Hive with AWS Glue Metastore

There are a few specific steps in setting up a Hive data source with the metastore on AWS Glue.

Hive with AWS Glue Metastore uses Default Hive.

Note

AWS Glue Data Catalog can be configured with multiple Hive instances. Currently, filtering is not available in the AWS Glue catalog for the different instances that are connected. It is recommended to configure one AWS Glue account for a Hive instance.

Connectivity

Confirm that Alation can reach your server on the following port. The default port is 10000. There is no port for AWS Glue.

Metadata Extraction

The extended metadata extracted includes the following: Owner information, Table Location, and Created Time.

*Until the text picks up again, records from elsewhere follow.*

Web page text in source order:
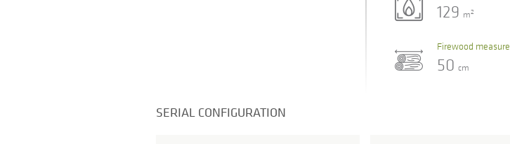
129 m2
Firewood measure
50 cm
SERIAL CONFIGURATION
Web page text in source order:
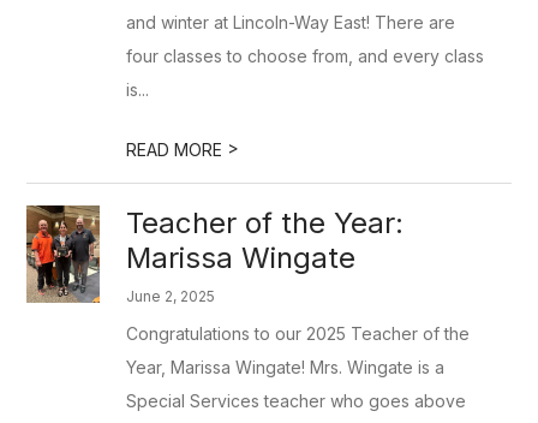
and winter at Lincoln-Way East! There are
four classes to choose from, and every class
is...
READ MORE >
Teacher of the Year:
Marissa Wingate
June 2, 2025
Congratulations to our 2025 Teacher of the
Year, Marissa Wingate! Mrs. Wingate is a
Special Services teacher who goes above
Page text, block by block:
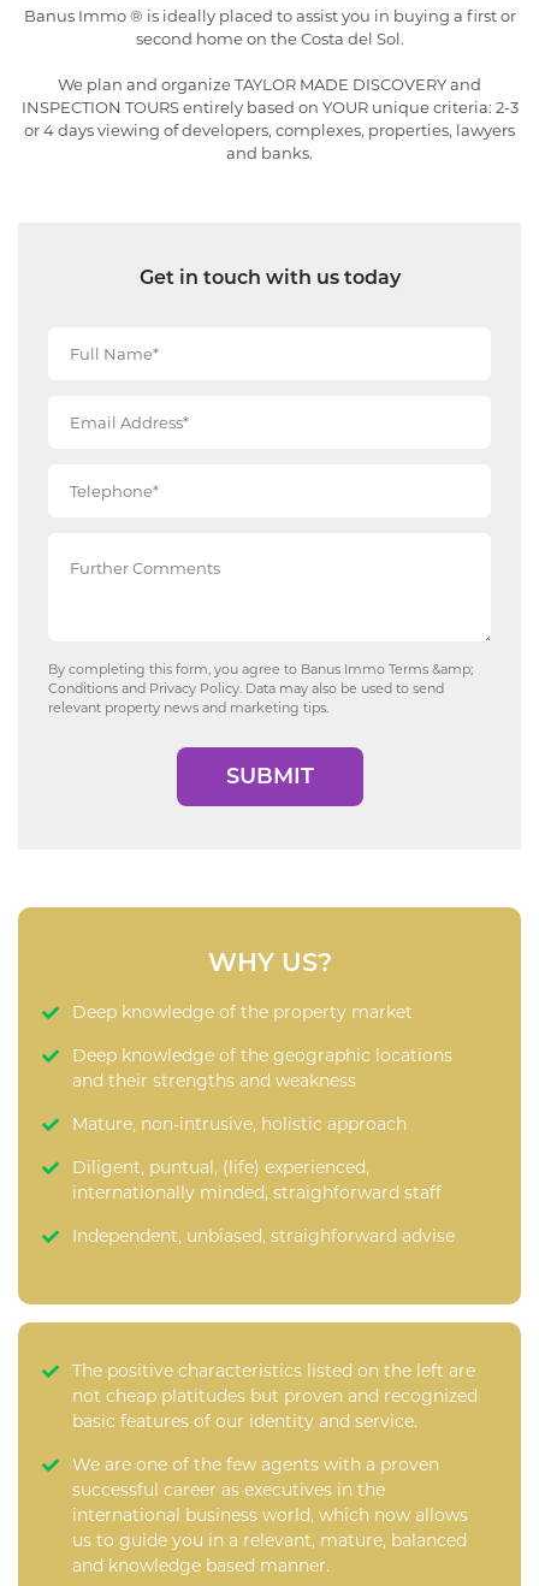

If MDE fails with an exception “Error Serializing dbobjects: The security token included in the request has expired”, check the values you provided for the Access Key ID and Access Key Secret both should be valid. This type of error is caused by expired Access Key ID and Access Key Secret. Ensure that the user account needs to be active for existing users.

If a user deletes the access key by mistake, generate a new access key:

  1. Log in to the AWS Portal.

  2. Click IAM then click Users.

  3. Select your user and click Create Access Key. If the user is not present on the AWS portal,  then, select the option Add User and select Programmatic access which will generate the Access Key ID and the Access Key Secret.

Profiling/Sampling

The service account should have SELECT grants on the Hive tables to profile.